At the moment we are creating a new DT. I should be able to optimize this after cleaning up DT to use GraphDiff internally. For now, added a comment.

703

Yes. The additions in GD in this case are edges that were removed and that we're reinserting for the scope of this update.

760

Fixed. Even if a Phi exists, continue to the section below that updates defs in BlocksWithDefsToReplace. Added test case as well.

807

We cannot get duplicates. We're walking up the DT, no cycles.

816

The GD passes as argument to IDF takes care of that.

832

This should be handled in the IDF loop above, fixed there.
Added testcase for this scenario.

839

I may be missing something, but if I do:
for (Use &U : DefToReplaceUses.uses()), I get a crash.
I guess the set() does invalidate the iterator? See below, the ++UI needs to be before U.set().

852

This should be fixed. Added testcase as well.

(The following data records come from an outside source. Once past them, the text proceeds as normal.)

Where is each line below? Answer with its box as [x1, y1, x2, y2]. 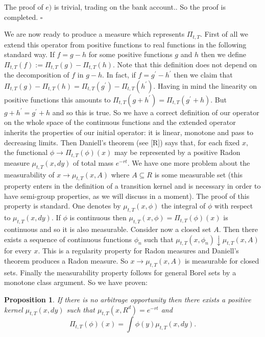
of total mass [73, 157, 114, 168]
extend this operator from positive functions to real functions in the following [4, 39, 247, 49]
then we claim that [174, 69, 233, 80]
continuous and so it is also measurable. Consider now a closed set [4, 224, 211, 235]
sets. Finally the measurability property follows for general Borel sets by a [4, 267, 236, 277]
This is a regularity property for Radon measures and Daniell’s [42, 245, 239, 256]
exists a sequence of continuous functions [4, 234, 132, 244]
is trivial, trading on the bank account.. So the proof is [54, 2, 226, 12]

asbirlea updated this revision to Diff 162912.Aug 28 2018, 11:22 AM
asbirlea marked 8 inline comments as done.

Address comments.

asbirlea updated this revision to Diff 163598.Aug 31 2018, 2:41 PM

Fix bug introduced by refactoring.

george.burgess.iv accepted this revision.Sep 5 2018, 5:02 PM

LGTM. Thanks for this!

lib/Analysis/MemorySSAUpdater.cpp
698

s/teh/the

703

s/ / / (two spaces -> one)

839

That's surprising, but WFM. :)

This revision is now accepted and ready to land.Sep 5 2018, 5:02 PM
asbirlea updated this revision to Diff 164133.Sep 5 2018, 5:12 PM

Small update triggered by a test in rotate (patch to be uploaded soon).

Thank you for the patience on this review! :)

I'm doing some additional offline testing before landing (+ the nits you noticed).

asbirlea updated this revision to Diff 164710.Sep 10 2018, 11:49 AM

Final update before commit: changing a cast_or_null to dyn_cast_or_null for cloned instructions. LoopRotate can place Value in the map, as the clone of an instruction.

This revision was automatically updated to reflect the committed changes.